Data records:
==*==
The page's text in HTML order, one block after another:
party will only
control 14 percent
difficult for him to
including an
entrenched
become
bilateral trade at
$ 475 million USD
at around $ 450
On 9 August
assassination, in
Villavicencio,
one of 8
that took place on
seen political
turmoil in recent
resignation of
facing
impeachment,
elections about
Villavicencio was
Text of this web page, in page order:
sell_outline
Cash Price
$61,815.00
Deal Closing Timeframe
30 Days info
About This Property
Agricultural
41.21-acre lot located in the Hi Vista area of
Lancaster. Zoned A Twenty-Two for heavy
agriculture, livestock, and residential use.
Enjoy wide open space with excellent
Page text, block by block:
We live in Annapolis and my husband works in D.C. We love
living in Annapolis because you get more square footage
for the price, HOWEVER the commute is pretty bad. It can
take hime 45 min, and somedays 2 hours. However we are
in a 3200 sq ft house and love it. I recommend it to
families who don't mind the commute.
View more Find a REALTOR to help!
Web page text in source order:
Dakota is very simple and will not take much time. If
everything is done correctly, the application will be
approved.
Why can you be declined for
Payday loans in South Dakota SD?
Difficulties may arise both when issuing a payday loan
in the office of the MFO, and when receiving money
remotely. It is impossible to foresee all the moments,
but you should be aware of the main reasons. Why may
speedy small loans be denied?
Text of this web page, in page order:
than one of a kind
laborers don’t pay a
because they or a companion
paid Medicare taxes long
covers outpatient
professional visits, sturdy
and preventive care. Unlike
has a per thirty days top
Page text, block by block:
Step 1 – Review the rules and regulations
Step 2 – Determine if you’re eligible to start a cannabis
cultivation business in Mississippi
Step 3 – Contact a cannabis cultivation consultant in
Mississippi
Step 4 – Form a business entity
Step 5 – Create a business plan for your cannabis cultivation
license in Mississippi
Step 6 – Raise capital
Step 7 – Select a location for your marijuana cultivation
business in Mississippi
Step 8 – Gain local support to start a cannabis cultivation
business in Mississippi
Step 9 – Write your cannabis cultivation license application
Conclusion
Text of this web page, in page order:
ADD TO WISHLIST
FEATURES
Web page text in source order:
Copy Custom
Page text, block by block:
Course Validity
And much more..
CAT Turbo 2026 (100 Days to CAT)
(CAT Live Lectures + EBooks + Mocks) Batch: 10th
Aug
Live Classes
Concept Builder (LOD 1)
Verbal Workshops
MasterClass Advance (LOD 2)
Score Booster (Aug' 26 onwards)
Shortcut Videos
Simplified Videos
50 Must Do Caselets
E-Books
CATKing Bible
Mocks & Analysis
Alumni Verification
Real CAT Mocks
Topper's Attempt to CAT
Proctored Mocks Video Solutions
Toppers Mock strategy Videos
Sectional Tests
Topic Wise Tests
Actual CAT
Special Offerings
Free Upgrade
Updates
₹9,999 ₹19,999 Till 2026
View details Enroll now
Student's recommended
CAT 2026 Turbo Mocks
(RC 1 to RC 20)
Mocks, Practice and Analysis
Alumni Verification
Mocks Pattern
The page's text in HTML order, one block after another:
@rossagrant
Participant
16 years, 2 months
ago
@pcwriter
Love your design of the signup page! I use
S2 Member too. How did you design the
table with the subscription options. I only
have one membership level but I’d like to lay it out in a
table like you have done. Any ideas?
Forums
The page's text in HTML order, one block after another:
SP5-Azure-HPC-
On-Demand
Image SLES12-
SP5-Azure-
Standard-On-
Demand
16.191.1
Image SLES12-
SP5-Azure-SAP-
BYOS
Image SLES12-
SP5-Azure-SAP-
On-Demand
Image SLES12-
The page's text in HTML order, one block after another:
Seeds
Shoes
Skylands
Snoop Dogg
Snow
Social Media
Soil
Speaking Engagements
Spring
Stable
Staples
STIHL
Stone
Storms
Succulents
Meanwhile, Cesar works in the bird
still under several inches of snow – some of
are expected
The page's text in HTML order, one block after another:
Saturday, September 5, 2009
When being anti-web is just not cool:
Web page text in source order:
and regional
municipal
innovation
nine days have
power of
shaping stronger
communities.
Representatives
==*==
▶ [AIM OF THE EXERCISE] What is needed is each line of the data, printed exactly.

▶ [RESPONSE TO THIS TASK]
The page's text in HTML order, one block after another:
party will only
control 14 percent
difficult for him to
including an
entrenched
become
bilateral trade at
$ 475 million USD
at around $ 450
On 9 August
assassination, in
Villavicencio,
one of 8
that took place on
seen political
turmoil in recent
resignation of
facing
impeachment,
elections about
Villavicencio was
Text of this web page, in page order:
sell_outline
Cash Price
$61,815.00
Deal Closing Timeframe
30 Days info
About This Property
Agricultural
41.21-acre lot located in the Hi Vista area of
Lancaster. Zoned A Twenty-Two for heavy
agriculture, livestock, and residential use.
Enjoy wide open space with excellent
Page text, block by block:
We live in Annapolis and my husband works in D.C. We love
living in Annapolis because you get more square footage
for the price, HOWEVER the commute is pretty bad. It can
take hime 45 min, and somedays 2 hours. However we are
in a 3200 sq ft house and love it. I recommend it to
families who don't mind the commute.
View more Find a REALTOR to help!
Web page text in source order:
Dakota is very simple and will not take much time. If
everything is done correctly, the application will be
approved.
Why can you be declined for
Payday loans in South Dakota SD?
Difficulties may arise both when issuing a payday loan
in the office of the MFO, and when receiving money
remotely. It is impossible to foresee all the moments,
but you should be aware of the main reasons. Why may
speedy small loans be denied?
Text of this web page, in page order:
than one of a kind
laborers don’t pay a
because they or a companion
paid Medicare taxes long
covers outpatient
professional visits, sturdy
and preventive care. Unlike
has a per thirty days top
Page text, block by block:
Step 1 – Review the rules and regulations
Step 2 – Determine if you’re eligible to start a cannabis
cultivation business in Mississippi
Step 3 – Contact a cannabis cultivation consultant in
Mississippi
Step 4 – Form a business entity
Step 5 – Create a business plan for your cannabis cultivation
license in Mississippi
Step 6 – Raise capital
Step 7 – Select a location for your marijuana cultivation
business in Mississippi
Step 8 – Gain local support to start a cannabis cultivation
business in Mississippi
Step 9 – Write your cannabis cultivation license application
Conclusion
Text of this web page, in page order:
ADD TO WISHLIST
FEATURES
Web page text in source order:
Copy Custom
Page text, block by block:
Course Validity
And much more..
CAT Turbo 2026 (100 Days to CAT)
(CAT Live Lectures + EBooks + Mocks) Batch: 10th
Aug
Live Classes
Concept Builder (LOD 1)
Verbal Workshops
MasterClass Advance (LOD 2)
Score Booster (Aug' 26 onwards)
Shortcut Videos
Simplified Videos
50 Must Do Caselets
E-Books
CATKing Bible
Mocks & Analysis
Alumni Verification
Real CAT Mocks
Topper's Attempt to CAT
Proctored Mocks Video Solutions
Toppers Mock strategy Videos
Sectional Tests
Topic Wise Tests
Actual CAT
Special Offerings
Free Upgrade
Updates
₹9,999 ₹19,999 Till 2026
View details Enroll now
Student's recommended
CAT 2026 Turbo Mocks
(RC 1 to RC 20)
Mocks, Practice and Analysis
Alumni Verification
Mocks Pattern
The page's text in HTML order, one block after another:
@rossagrant
Participant
16 years, 2 months
ago
@pcwriter
Love your design of the signup page! I use
S2 Member too. How did you design the
table with the subscription options. I only
have one membership level but I’d like to lay it out in a
table like you have done. Any ideas?
Forums
The page's text in HTML order, one block after another:
SP5-Azure-HPC-
On-Demand
Image SLES12-
SP5-Azure-
Standard-On-
Demand
16.191.1
Image SLES12-
SP5-Azure-SAP-
BYOS
Image SLES12-
SP5-Azure-SAP-
On-Demand
Image SLES12-
The page's text in HTML order, one block after another:
Seeds
Shoes
Skylands
Snoop Dogg
Snow
Social Media
Soil
Speaking Engagements
Spring
Stable
Staples
STIHL
Stone
Storms
Succulents
Meanwhile, Cesar works in the bird
still under several inches of snow – some of
are expected
The page's text in HTML order, one block after another:
Saturday, September 5, 2009
When being anti-web is just not cool:
Web page text in source order:
and regional
municipal
innovation
nine days have
power of
shaping stronger
communities.
Representatives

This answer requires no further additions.